In a recent interview with Rolling Stone, Cornel West talks about the crisis of meaning in the post-modernity age:
“The capitalist market is just so powerful that people are looking for forms of transcendence that have to do with something far removed from time and space.”
My humble reply to Professor West is that people will that transcendence when they are far removed from their self.
I guess the Buddhists would say that I’m co-opting their ideas but whatever, I believe we find transcendence through humility.
To be humble means striving to appreciate the context of nature.
To be humble is to know temperance, to shed desires, and to view your will power as a gift of honor to yourself.
To be humble is to listen.
To be humble means having the courage to be vulnerable - the capacity to be loved will by your reward.
Ohhh, the transcendent gift of love! Who better to describe it then ol’ Ralph in his essay “Love.”
“a private and tender relation of one to one, which is the enchantment of human life; which, like a certain divine rage and enthusiasm, seizes on man at one period, and works a revolution in his mind and body; unites him to his race, pledges him to the domestic and civic relations, carries him with new sympathy into nature, enhances the power of the senses, opens the imagination, adds to his character heroic and sacred attributes, establishes marriage, and gives permanence to human society.”

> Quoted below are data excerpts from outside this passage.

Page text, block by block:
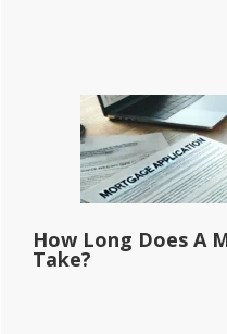
How Long Does A
Take?
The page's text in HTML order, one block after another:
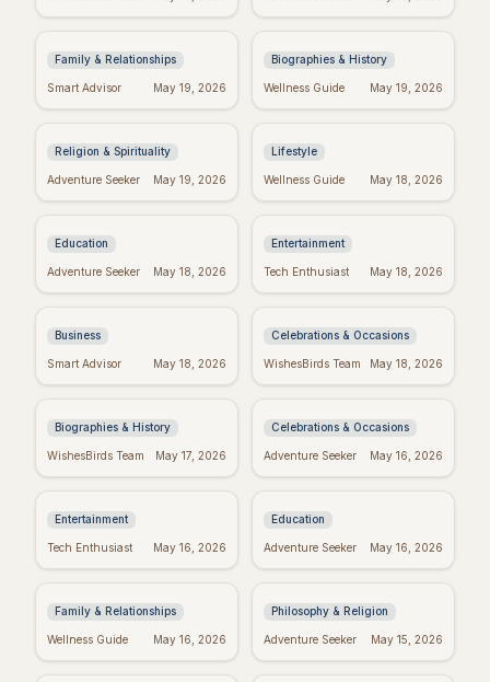
Move On
Family & Relationships
Smart Advisor May 19, 2026
Inspiring Quotes
Biographies & History
Wellness Guide May 19, 2026
Dallas Willard's Most
Kingdom Living
Religion & Spirituality
Adventure Seeker May 19, 2026
Positive Week: Quotes
Week Ever
Lifestyle
Wellness Guide May 18, 2026
Dr. Seuss Birthday:
World of Seuss!
Education
Adventure Seeker May 18, 2026
Taylor Swift's
with Swifties!
Entertainment
Tech Enthusiast May 18, 2026
Inspiring Team
Positive Work
Business
Smart Advisor May 18, 2026
Happy Sabitri Brata:
Greetings
Celebrations & Occasions
WishesBirds Team May 18, 2026
Darwin's Wisdom:
Inspire Today
Biographies & History
WishesBirds Team May 17, 2026
Friday Feels: Positive
Weekend
Celebrations & Occasions
Adventure Seeker May 16, 2026
Emet-Selch Quotes:
of FFXIV's Hades
Entertainment
Tech Enthusiast May 16, 2026
Don't Give Up: Quotes
Through
Education
Adventure Seeker May 16, 2026
Religious Mother's
from the Heart
Family & Relationships
Wellness Guide May 16, 2026
Kierkegaard's
Meaning in Regret
Philosophy & Religion
Adventure Seeker May 15, 2026
Crush Monday:
to Start Strong!
Perfect Mother's Day
She'll Adore
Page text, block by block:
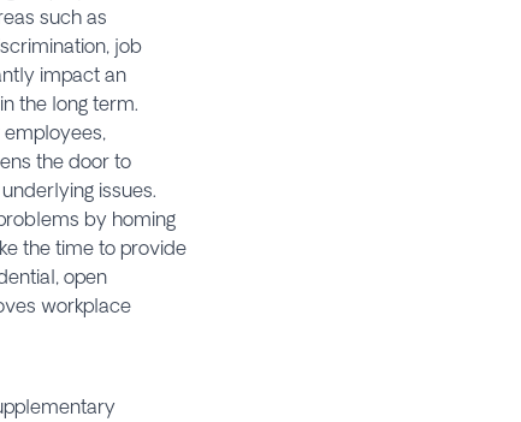
such as
job
impact an
the long term.
the door to
issues.
by homing
the time to provide
open
workplace
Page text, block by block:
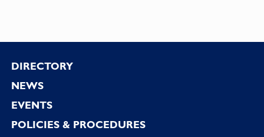
Footer
DIRECTORY
NEWS
EVENTS
POLICIES & PROCEDURES
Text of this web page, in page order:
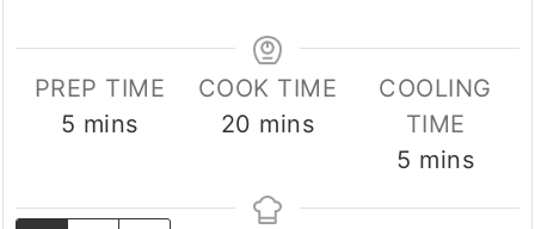
PREP TIME
5 minutes
mins
COOK TIME
20 minutes
mins
COOLING
TIME
5 minutes
mins
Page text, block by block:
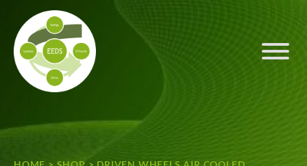
Skip to content
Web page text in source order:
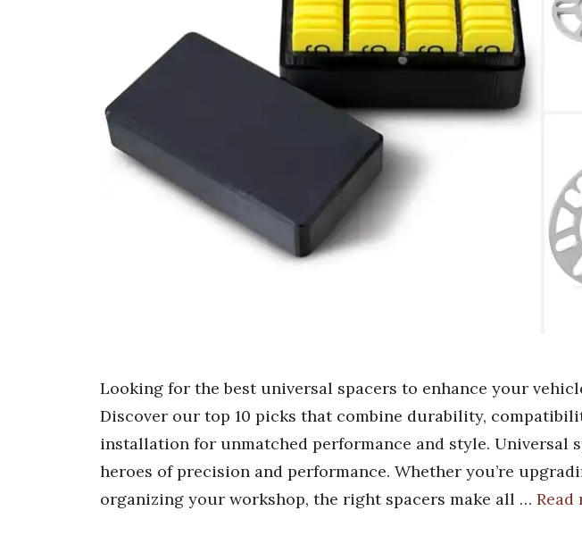
Looking for the best universal spacers to enhance your
Discover our top 10 picks that combine durability,
installation for unmatched performance and style. Universal
heroes of precision and performance. Whether you’re
organizing your workshop, the right spacers make all … Read

Emerson writing about love reminded me that I recently read the lyrics to all the songs on Bob Dylan’s latest album (put out last year), “Modern Times.” I was amazed that almost all of the songs dealt with romantic love. All along the way, Dylan has explored the human condition, and after everything, he chooses to wrestle with Eros. Bob Dylan makes a final push for transcendence - in love.
“We learn to live and then we forgive
O’r the road we’re bound to go
More frailer than the flowers, these precious hours
That keep us so tightly bound
You come to my eyes like a vision from the skies
And I’ll be with you when the deal goes down.”